Records from a collection
+--
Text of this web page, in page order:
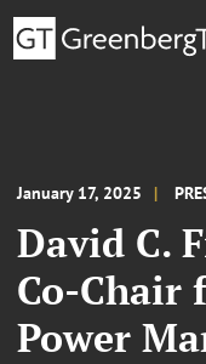
January 17, 2025
David C.
Co-Chair
Power
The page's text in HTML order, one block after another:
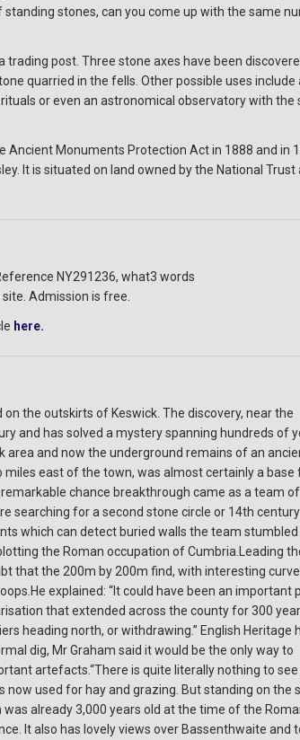
stones, can you come up with the same
post. Three stone axes have been
quarried in the fells. Other possible uses include
or even an astronomical observatory with the
Ancient Monuments Protection Act in 1888 and in
It is situated on land owned by the National Trust
NY291236, what3 words
Admission is free.
here.
the outskirts of Keswick. The discovery, near the
and has solved a mystery spanning hundreds of
area and now the underground remains of an
east of the town, was almost certainly a base
chance breakthrough came as a team of
searching for a second stone circle or 14th
which can detect buried walls the team stumbled
the Roman occupation of Cumbria.Leading
that the 200m by 200m find, with interesting
explained: “It could have been an important
that extended across the county for 300
heading north, or withdrawing.” English Heritage
dig, Mr Graham said it would be the only way to
artefacts.“There is quite literally nothing to see
now used for hay and grazing. But standing on the
already 3,000 years old at the time of the
It also has lovely views over Bassenthwaite and
+--
Problem to solve
Start at the line with "searching for a second stone circle or 14th" and stop at the end of the records. Write those lines out exactly and add nothing.

Solution
searching for a second stone circle or 14th
which can detect buried walls the team stumbled
the Roman occupation of Cumbria.Leading
that the 200m by 200m find, with interesting
explained: “It could have been an important
that extended across the county for 300
heading north, or withdrawing.” English Heritage
dig, Mr Graham said it would be the only way to
artefacts.“There is quite literally nothing to see
now used for hay and grazing. But standing on the
already 3,000 years old at the time of the
It also has lovely views over Bassenthwaite and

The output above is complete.